The English have been a beer-loving people for very many ages. It
gives them their masculine, sturdy, truculent character. Beer and beef,
it has been before remarked, make boys. Beer and beef won the battle
of Waterloo. Beer and beef have built railways all over the world.
Our troops in the Crimea languished, even on beef (it was but hard
corned junk, to be sure) till the authorities sent them beer. There is
a lex non scripta among the labouring English, much more potent than
many Acts of Parliament, and called the "Strong Beer Act." They
have songs about beer with lusty "nipperkin, pipperkin, and the brown
beer" choruses ; and in village parlours you may hear stentorian baritones, of agricultural extraction, shouting out that "Feayther likes
his beer, he does;" that "Sarah's passionately fond of her beer, she is;"
and denouncing awful vengeance upon those enemies of the people who
would "rob a poor man of his beer." Our fingers were brought to the
very hair-trigger of a revolution by the attempted interference of an
otherwise well-meaning nobleman, with the people's beer ; and did not
William Hogarth strike the right nail on the head when he drew those
two terrible pictures of Beer Street and Gin Lane? The authorities of
the Victoria Theatre have preserved, I am glad to say, a wholesome
reverence for the provisions of the Strong Beer Act, and it is, I believe,
a clause in the Magna Charta of the management, that the performances
on Saturday evenings shall invariably terminate within a few minutes
of midnight, in order to afford the audience due and sufficient time to
pour out their final libations at the shrine of Beer, before the law compels the licensed victuallers to close.
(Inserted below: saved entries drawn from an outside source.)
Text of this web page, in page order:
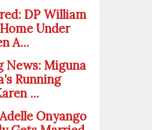
DP William
Under
A...
News: Miguna
Running
...
Onyango
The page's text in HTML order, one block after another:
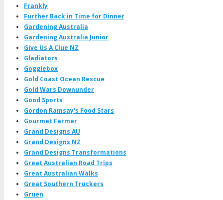
Frankly
Further Back in Time for Dinner
Gardening Australia
Gardening Australia Junior
Give Us A Clue NZ
Gladiators
Gogglebox
Gold Coast Ocean Rescue
Gold Wars Downunder
Good Sports
Gordon Ramsay's Food Stars
Gourmet Farmer
Grand Designs AU
Grand Designs NZ
Grand Designs Transformations
Great Australian Road Trips
Great Australian Walks
Great Southern Truckers
Gruen

There are not many gradations of rank among the frequenters of the
Victoria Theatre. Many of the occupants of the boxes sat last night in
the pit, and will sit to-morrow in the gallery, according to the fluctuation of their finances; nay, spirited denizens of the New Cut will not
unfrequently, say on a Monday evening, when the week's wages have
not been irremediably dipped into, pay their half-crown like men, and
occupy seats in the private box next the stage. And the same equality
and fraternity are manifest when the audience pour forth at half-price
to take their beer. There may be a few cheap dandies, indeed - Cornwall
Road exquisites and Elephant-and-Castle bucks - who prefer to do the "grand" in the saloon attached to the theatre; there may be some
dozens of couples sweethearting, who are content to consume oranges, [-274-] ginger beer, and Abernethy biscuits within the walls of the house; but
the great pressure is outwards, and the great gulf stream of this human
ocean flows towards a gigantic "public" opposite the Victoria, and
which continually drives a roaring trade.
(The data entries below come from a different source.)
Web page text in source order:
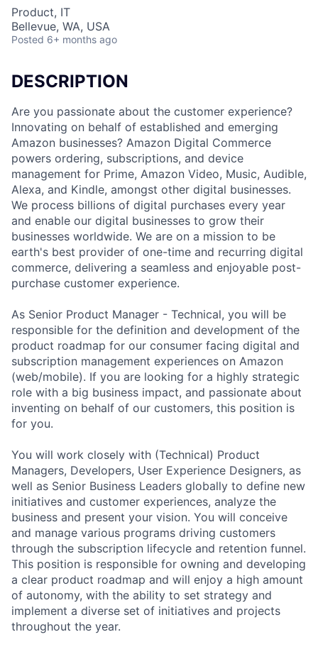
Product, IT
Bellevue, WA, USA
Posted 6+ months ago
DESCRIPTION
Are you passionate about the customer experience?
Innovating on behalf of established and emerging
Amazon businesses? Amazon Digital Commerce
powers ordering, subscriptions, and device
management for Prime, Amazon Video, Music, Audible,
Alexa, and Kindle, amongst other digital businesses.
We process billions of digital purchases every year
and enable our digital businesses to grow their
businesses worldwide. We are on a mission to be
earth's best provider of one-time and recurring digital
commerce, delivering a seamless and enjoyable post-
purchase customer experience.
As Senior Product Manager - Technical, you will be
responsible for the definition and development of the
product roadmap for our consumer facing digital and
subscription management experiences on Amazon
(web/mobile). If you are looking for a highly strategic
role with a big business impact, and passionate about
inventing on behalf of our customers, this position is
for you.
You will work closely with (Technical) Product
Managers, Developers, User Experience Designers, as
well as Senior Business Leaders globally to define new
initiatives and customer experiences, analyze the
business and present your vision. You will conceive
and manage various programs driving customers
through the subscription lifecycle and retention funnel.
This position is responsible for owning and developing
a clear product roadmap and will enjoy a high amount
of autonomy, with the ability to set strategy and
implement a diverse set of initiatives and projects
throughout the year.

I wish that I had a more savoury locality to take you to than the
New Cut. I acknowledge frankly that I don't like it. We have visited
many queer places in London together, of which, it may be, the fashionables of the West-end have never heard; but they all had some out-of-the-way scraps of Bohemianism to recommend them. I can't say the same
for the New Cut. It isn't picturesque, it isn't quaint, it isn't curious.
It has not even the questionable merit of being old. It is simply Low.
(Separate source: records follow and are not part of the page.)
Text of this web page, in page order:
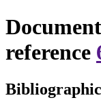
reference
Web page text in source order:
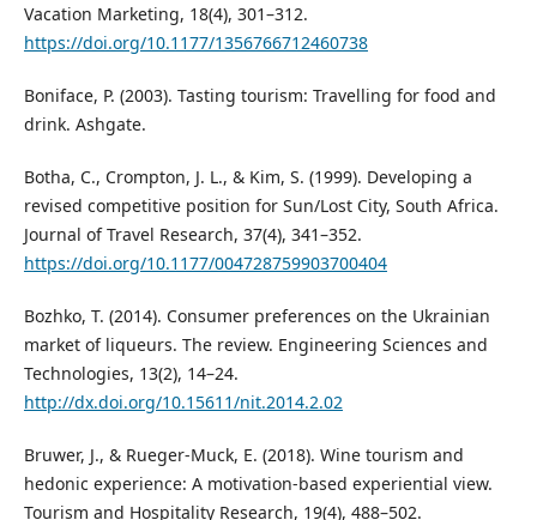
Vacation Marketing, 18(4), 301–312.
https://doi.org/10.1177/1356766712460738
Boniface, P. (2003). Tasting tourism: Travelling for food and
drink. Ashgate.
Botha, C., Crompton, J. L., & Kim, S. (1999). Developing a
revised competitive position for Sun/Lost City, South Africa.
Journal of Travel Research, 37(4), 341–352.
https://doi.org/10.1177/004728759903700404
Bozhko, T. (2014). Consumer preferences on the Ukrainian
market of liqueurs. The review. Engineering Sciences and
Technologies, 13(2), 14–24.
http://dx.doi.org/10.15611/nit.2014.2.02
Bruwer, J., & Rueger-Muck, E. (2018). Wine tourism and
hedonic experience: A motivation-based experiential view.
Tourism and Hospitality Research, 19(4), 488–502.

It is sordid, squalid, and, the truth must out, disreputable. The broad
thoroughfare, which, bordered with fitting houses, would make one of
the handsomest streets in London, is gorged with vile, rotten tenements,
occupied by merchants who oft-times pursue the very contrary to innocent callings. Everything is second-hand, except the leviathan gin-shops, which are ghastly in their newness and richness of decoration.
The broad pavement presents a mixture of Vanity Fair and Rag Fair.
It is the paradise of the lowest of costermongers, and often the saturnalia
of the most emerited thieves. Women appear there in their most
unlovely aspect : brazen, slovenly, dishevelled, brawling, muddled with
beer or fractious with gin. The howling of beaten children and kicked
dogs, the yells of ballad-singers, "death and fire-hunters," and reciters
of sham murders and elopements; the bawling recitations of professional
denunciators of the Queen, the Royal family, and the ministry; the
monotonous jodels of the itinerant hucksters; the fumes of the vilest
tobacco, of stale corduroy suits, of oilskin caps, of mildewed umbrellas,
of decaying vegetables, of escaping (and frequently surreptitiously
tapped) gas, of deceased cats, of ancient fish, of cagmag meat, of dubious
mutton pies, and of unwashed, soddened, unkempt, reckless humanity:
all these make the night hideous and the heart sick. The New Cut is
one of the most unpleasant samples of London that you could offer to a
foreigner. Bethnal Green is ragged, squalid, woe-begone, but it is
quiet and industrious. Here, there is mingled with the poverty a
flaunting, idle, vagabond, beggarly-fine don't-care-a-centishness. Burkins in
hold in Pentonville for his sins assures the chaplain that the
wickedness of the New Cut is due solely to the proximity of the "Wictoriar
Theayter," that 'aunt of disypashion and the wust of karackters."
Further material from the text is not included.